BookStack: ~16,000 GitHub stars, active forum, consistent solo developer, thorough documentation.

Outline: ~30,000 GitHub stars, growing community, backed by a small company (also offers a hosted version), good documentation.

Both have healthy communities. Outline has more stars but BookStack's solo developer maintains an impressively consistent release cadence.

Use Cases

Choose BookStack If...

  • You want built-in authentication without OIDC setup
  • You prefer structured hierarchy (books, chapters) for organizing content
  • You need PDF export
  • You want granular permissions per book/chapter/page
  • You're building a team wiki that non-technical users need to navigate
  • You want the simplest possible setup

Choose Outline If...

  • You want real-time collaborative editing (Google Docs-style)
  • You prefer a modern, Notion-like UI with slash commands
  • Your organization already has an OIDC provider
  • You want faster, more fluid document creation
  • You prefer collections and nested documents over a rigid hierarchy
  • You want a more polished reading experience

Final Verdict

It depends on your priority.

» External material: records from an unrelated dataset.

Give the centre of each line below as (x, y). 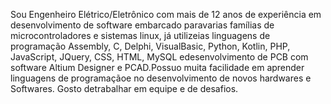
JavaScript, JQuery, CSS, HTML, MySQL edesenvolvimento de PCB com (159, 57)
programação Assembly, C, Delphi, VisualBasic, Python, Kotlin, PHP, (150, 46)
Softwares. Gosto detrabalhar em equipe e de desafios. (124, 88)
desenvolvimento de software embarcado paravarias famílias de (142, 25)
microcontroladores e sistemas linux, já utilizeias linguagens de (140, 35)
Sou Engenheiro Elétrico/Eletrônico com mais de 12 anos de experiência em (166, 14)
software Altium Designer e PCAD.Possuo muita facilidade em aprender (157, 67)
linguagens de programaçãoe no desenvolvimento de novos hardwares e (161, 78)
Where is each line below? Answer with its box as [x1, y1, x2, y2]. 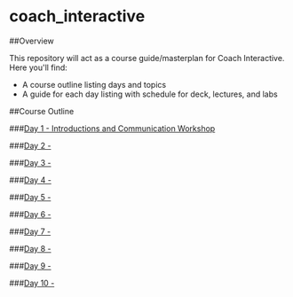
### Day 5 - [9, 191, 51, 202]
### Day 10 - [9, 277, 55, 288]
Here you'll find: [9, 62, 68, 73]
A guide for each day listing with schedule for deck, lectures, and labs [21, 89, 278, 99]
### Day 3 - [9, 157, 51, 168]
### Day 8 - [9, 243, 51, 254]
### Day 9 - [9, 260, 51, 271]
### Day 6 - [9, 208, 51, 219]
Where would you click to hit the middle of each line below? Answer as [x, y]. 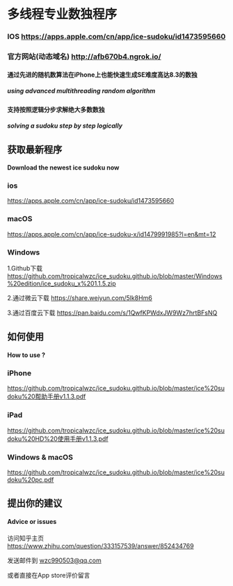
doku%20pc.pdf [31, 479]
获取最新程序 [35, 150]
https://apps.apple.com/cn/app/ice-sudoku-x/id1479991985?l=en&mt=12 [112, 234]
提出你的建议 [35, 503]
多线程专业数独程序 [62, 14]
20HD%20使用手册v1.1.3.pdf [68, 438]
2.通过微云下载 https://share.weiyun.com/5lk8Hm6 [80, 298]
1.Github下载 [25, 269]
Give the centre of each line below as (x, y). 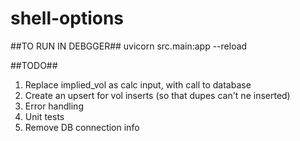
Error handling (54, 106)
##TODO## (34, 65)
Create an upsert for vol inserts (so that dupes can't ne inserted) (157, 95)
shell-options (67, 18)
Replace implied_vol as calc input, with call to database (138, 84)
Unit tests (44, 116)
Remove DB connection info (82, 127)
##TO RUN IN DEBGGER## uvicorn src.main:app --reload (129, 46)
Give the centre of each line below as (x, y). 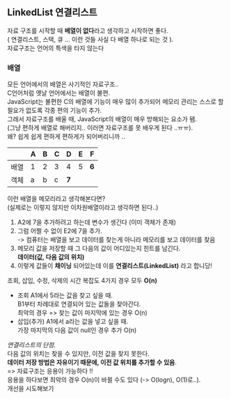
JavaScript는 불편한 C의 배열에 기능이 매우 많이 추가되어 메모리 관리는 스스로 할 (115, 102)
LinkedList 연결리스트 (52, 13)
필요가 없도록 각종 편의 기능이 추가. (55, 111)
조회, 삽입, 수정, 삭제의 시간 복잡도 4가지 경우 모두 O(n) (82, 281)
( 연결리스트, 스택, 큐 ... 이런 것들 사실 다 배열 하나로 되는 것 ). (90, 39)
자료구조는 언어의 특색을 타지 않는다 (56, 48)
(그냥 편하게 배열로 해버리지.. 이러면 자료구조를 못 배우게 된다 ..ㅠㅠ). (100, 128)
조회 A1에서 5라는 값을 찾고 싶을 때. (65, 295)
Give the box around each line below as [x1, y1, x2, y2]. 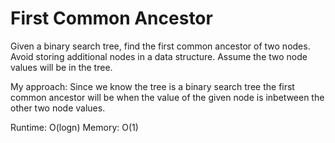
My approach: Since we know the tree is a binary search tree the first [10, 80, 295, 92]
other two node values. [10, 102, 106, 114]
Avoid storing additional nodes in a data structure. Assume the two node [10, 50, 308, 62]
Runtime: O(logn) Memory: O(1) [10, 121, 139, 133]
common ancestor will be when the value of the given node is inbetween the [10, 91, 325, 103]
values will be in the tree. [10, 61, 113, 73]
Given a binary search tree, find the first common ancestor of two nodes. [10, 40, 311, 52]
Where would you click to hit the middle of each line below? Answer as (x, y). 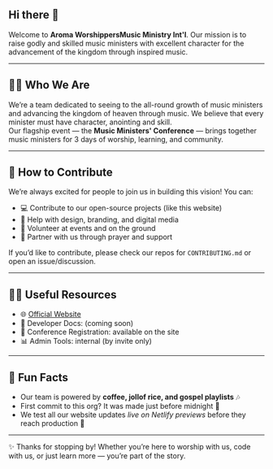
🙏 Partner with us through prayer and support (96, 237)
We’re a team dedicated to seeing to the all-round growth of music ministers (136, 104)
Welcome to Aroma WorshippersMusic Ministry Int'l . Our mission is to (128, 34)
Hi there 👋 (34, 15)
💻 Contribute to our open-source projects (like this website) (121, 208)
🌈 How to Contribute (61, 173)
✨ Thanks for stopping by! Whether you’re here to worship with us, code (130, 447)
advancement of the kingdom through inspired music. (98, 52)
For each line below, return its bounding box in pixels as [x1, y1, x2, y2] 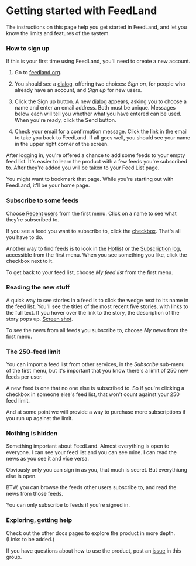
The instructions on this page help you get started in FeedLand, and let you [6, 23, 187, 30]
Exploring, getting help [6, 516, 73, 524]
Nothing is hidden [6, 429, 58, 438]
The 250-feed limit [6, 347, 60, 356]
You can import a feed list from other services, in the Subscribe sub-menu [6, 361, 185, 368]
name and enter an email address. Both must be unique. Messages [14, 104, 176, 111]
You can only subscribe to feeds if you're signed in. [6, 502, 130, 509]
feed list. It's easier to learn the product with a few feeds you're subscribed [6, 158, 187, 165]

BookStack is the safer, simpler choice — built-in auth, structured organization, PDF export, and it works great out of the box. Outline is the more modern choice — faster editing experience, real-time collaboration, and a UI that feels like a contemporary productivity tool.

If you're setting up a wiki for a small team and don't want to configure an identity provider, BookStack is the clear winner. If your organization already runs Authentik or Keycloak and you want the best editing experience, Outline is worth the extra setup.